Business

Business Rates Reform 2026: 104,000 Small Firms Hit by Threshold Freeze

Published

on

The Federation of Small Businesses says a decade-long freeze on the relief threshold, coupled with backdated changes hitting shared offices, is “directly undermining” the government’s growth agenda.

More than 100,000 small companies have been pulled into the business rates regime for the first time, prompting the country’s largest small business lobby group to demand an urgent rethink from the Treasury.

The Federation of Small Businesses (FSB) has written to Daniel Tomlinson, exchequer secretary to the Treasury, urging ministers to lift the threshold at which premises become liable for the property tax, and to reverse a separate change in methodology that is leaving start-ups and micro-businesses in shared offices nursing unexpected bills running into thousands of pounds.

By piling further costs on the smallest firms, the FSB warned, the existing regime “directly undermines the government’s own growth ambitions”, a pointed reminder that the chancellor’s pro-growth rhetoric is being tested on the high street as much as in the City.

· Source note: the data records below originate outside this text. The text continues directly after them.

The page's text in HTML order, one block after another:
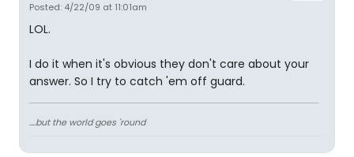
Posted: 4/22/09 at 11:01am
LOL.
I do it when it's obvious they don't care about your
answer. So I try to catch 'em off guard.
....but the world goes 'round
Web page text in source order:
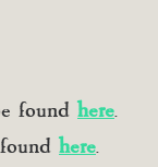
found here.
here.
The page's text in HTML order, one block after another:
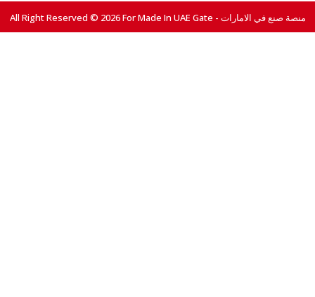
All Right Reserved © 2026 For Made In UAE Gate - منصة صنع في الامارات
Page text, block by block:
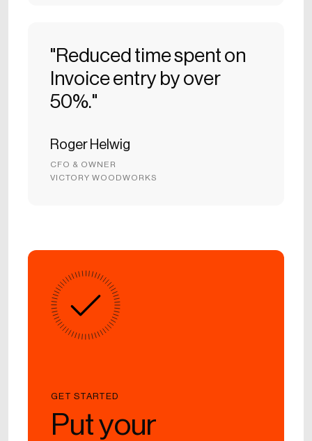
"Reduced time spent on
Invoice entry by over
50%."
Roger Helwig
CFO & OWNER
VICTORY WOODWORKS
GET STARTED
Put your
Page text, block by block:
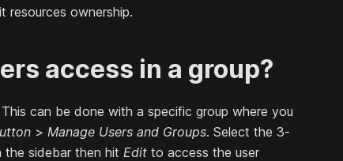
resources ownership.
access in a group?
can be done with a specific group where you
> Manage Users and Groups. Select the 3-
sidebar then hit Edit to access the user
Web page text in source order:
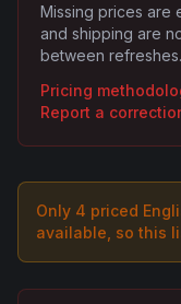
Missing prices are
and shipping are
between refreshes.
Pricing
Report a
Only 4 priced
available, so this
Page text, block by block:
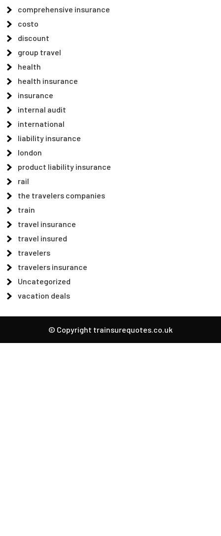
comprehensive insurance
costo
discount
group travel
health
health insurance
insurance
internal audit
international
liability insurance
london
product liability insurance
rail
the travelers companies
train
travel insurance
travel insured
travelers
travelers insurance
Uncategorized
vacation deals
© Copyright trainsurequotes.co.uk
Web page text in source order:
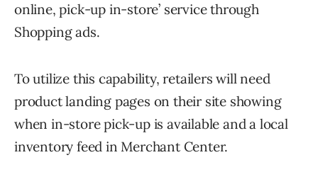
online, pick-up in-store’ service through
Shopping ads.
To utilize this capability, retailers will need
product landing pages on their site showing
when in-store pick-up is available and a local
inventory feed in Merchant Center.

Business rates are levied on most commercial properties in England and are calculated on a building’s rateable value, an estimate of its open-market annual rent set by the Valuation Office Agency (VOA). Single-site small firms pay nothing if their rateable value sits below £15,000, a threshold that has not budged in ten years.

Advertisement

That decade of inertia, combined with the VOA’s latest revaluation cycle, means an estimated 104,000 small business premises were dragged inside the rates regime when the new financial year began in April. Before taking office in 2024, Labour had floated raising the threshold for small business rates relief from £15,000 to £25,000. Two years on, the FSB wants the chancellor to honour the spirit of that pledge.

Lifting the bar, the group argues, would predominantly benefit firms outside the capital, where property values keep most premises below the £25,000 mark. “This would take thousands of businesses out of paying the regressive pre-profit tax that we know holds back growth,” the FSB said, “and these are primarily across the north-east, north-west, Yorkshire and south-west, where rateable values, and prosperity levels, are lower.”

The FSB’s letter also flags what it calls an “escalating problem” for firms based in serviced and shared offices, typically start-ups and micro-businesses that have driven much of the post-pandemic recovery in regional cities.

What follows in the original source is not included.